The ancient ancestor of all modern tomatoes we are growing (Solanum pimpinellifolium, commonly known as the currant tomato) is showing great promise in disease and cold resistance (now in it’s third generation in our garden). It is a wild species of tomato native to Ecuador and Peru but naturalized elsewhere, such as the Galápagos Islands. Due to agricultural development, the wild currant tomato is becoming less prevalent in the native range of northern Peru and southern Ecuador so I hope to give it a sanctuary here in Canada and share seeds to keep the ancient lineage alive. These progenitor species have a vast potential for genetic variation for breeding new varieties that have disease resistance and other favorable traits.
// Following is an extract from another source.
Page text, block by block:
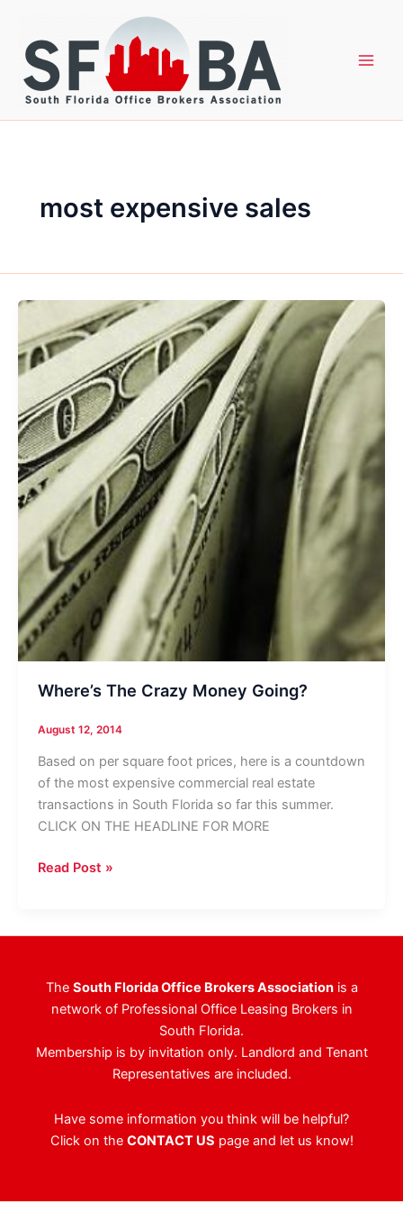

The Green Tea Plants (Camellia sinensis) we are growing were grown from seed that a friend sent us from the Wuyi Mountains (in the northern part of the Fujian province in China). The seed type is considered as a "Quntizhong" (qúntǐzhǒng) or Heirloom tea cultivar (referred to by the locals as qízhǒng (奇种) or “surprise bush”). This name is said to express the unpredictable variation in the plants’ characteristics from one generation to the next. In a similar fashion to Malus sieversii, that is a common attribute with the undomesticated tea plants that grow in the Wuyi Mountains as many are a mix of highly diverse wild strains that cross breed (which are grown from seed and not cloned/asexually propagated as most tea plants are now a days).
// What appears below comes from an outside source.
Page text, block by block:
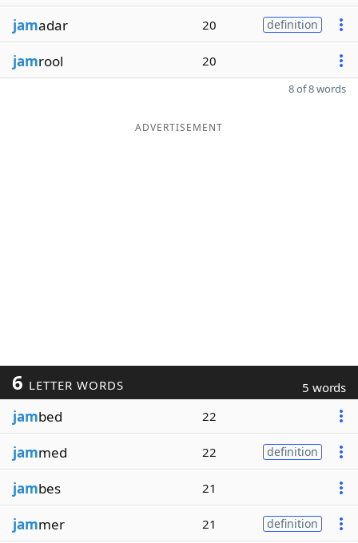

If you enjoyed the content of this post and would like to support my work further you can learn more about my upcoming book here and pre-order a copy here. The book contains recipes, forest gardening techniques and info on the history, present day relevance and health benefits offers by other wild progenitor species of our modern day domesticated favorites
Hi! Loved reading this article as I have been living in Kazakhstan for almost ten years now and am familiar with some
of these apples, and have eaten quite a few. Every spring one of my favourite things is to walk into the apple groves when the trees are in blossom. As we have a property in Naramata, BC and would like to plant some Alma-Ata apples, this was an excellent connection for us. If you want to contact me, send an email to: DMMaisonneuve@gmail.com
Beautiful and informative! I found you through Caitlin's Substack. I harvested six bags and two bins of my Mutsu yesterday, feeling like a squirrel hiding nuts as I put most into deep storage in my fridge for the winter. As my friend said, some were as big as a newborn's head! This year my daughter's fiance got the coddling moth trap up in time and I've lost almost none, but I gave him two bags with slight blemishes for his passion, which is cider. Thanks for giving me so much background!